▶ _Items from a data source_
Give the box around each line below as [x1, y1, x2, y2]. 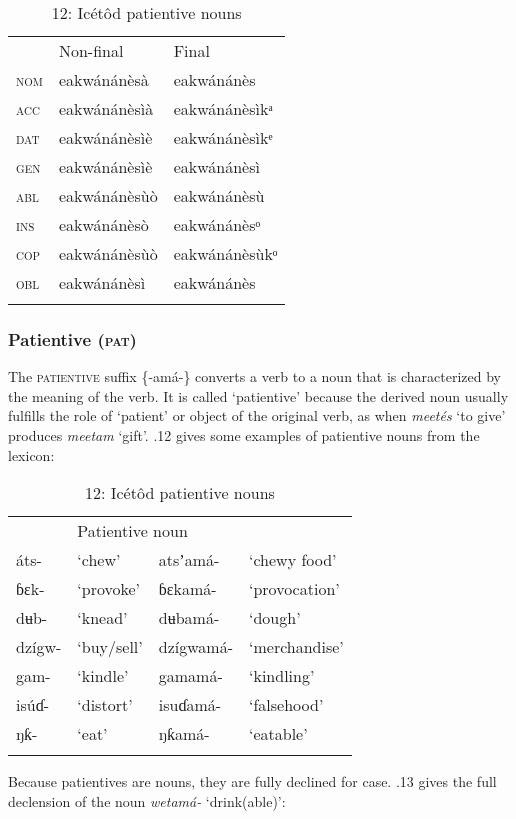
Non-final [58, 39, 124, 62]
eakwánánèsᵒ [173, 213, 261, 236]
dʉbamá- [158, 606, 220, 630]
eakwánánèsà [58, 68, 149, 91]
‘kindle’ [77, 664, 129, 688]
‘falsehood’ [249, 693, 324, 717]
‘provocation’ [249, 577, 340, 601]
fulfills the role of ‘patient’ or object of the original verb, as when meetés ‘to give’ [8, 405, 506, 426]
* * *
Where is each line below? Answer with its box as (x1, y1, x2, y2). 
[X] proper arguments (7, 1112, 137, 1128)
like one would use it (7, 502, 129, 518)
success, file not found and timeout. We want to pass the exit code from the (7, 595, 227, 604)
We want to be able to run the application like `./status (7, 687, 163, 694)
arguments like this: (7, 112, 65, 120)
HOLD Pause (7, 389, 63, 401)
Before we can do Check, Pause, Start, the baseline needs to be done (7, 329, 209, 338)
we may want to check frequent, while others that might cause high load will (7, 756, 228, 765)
==
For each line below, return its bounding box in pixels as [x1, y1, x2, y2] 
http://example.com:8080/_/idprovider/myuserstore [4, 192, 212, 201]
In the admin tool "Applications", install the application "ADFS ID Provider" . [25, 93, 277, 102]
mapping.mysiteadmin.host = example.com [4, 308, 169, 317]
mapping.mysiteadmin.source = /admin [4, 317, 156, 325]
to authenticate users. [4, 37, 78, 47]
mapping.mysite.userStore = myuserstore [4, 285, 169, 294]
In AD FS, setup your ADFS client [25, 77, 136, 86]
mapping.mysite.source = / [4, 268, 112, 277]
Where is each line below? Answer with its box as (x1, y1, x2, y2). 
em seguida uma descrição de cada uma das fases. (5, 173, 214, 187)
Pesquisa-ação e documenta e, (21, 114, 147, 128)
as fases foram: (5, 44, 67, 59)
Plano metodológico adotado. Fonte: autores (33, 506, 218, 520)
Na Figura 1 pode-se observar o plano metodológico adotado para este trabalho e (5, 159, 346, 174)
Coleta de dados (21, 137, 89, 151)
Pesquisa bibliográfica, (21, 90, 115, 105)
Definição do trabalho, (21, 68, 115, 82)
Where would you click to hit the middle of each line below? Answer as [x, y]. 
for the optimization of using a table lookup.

▶ _Work instruction_
The reply should consist solely of the lines above from the one that has "success, file not" through the one that has "Before we can", reproduced exactly.

▶ _Answer for this exercise_
success, file not found and timeout. We want to pass the exit code from the (7, 595, 227, 604)
We want to be able to run the application like `./status (7, 687, 163, 694)
arguments like this: (7, 112, 65, 120)
HOLD Pause (7, 389, 63, 401)
Before we can do Check, Pause, Start, the baseline needs to be done (7, 329, 209, 338)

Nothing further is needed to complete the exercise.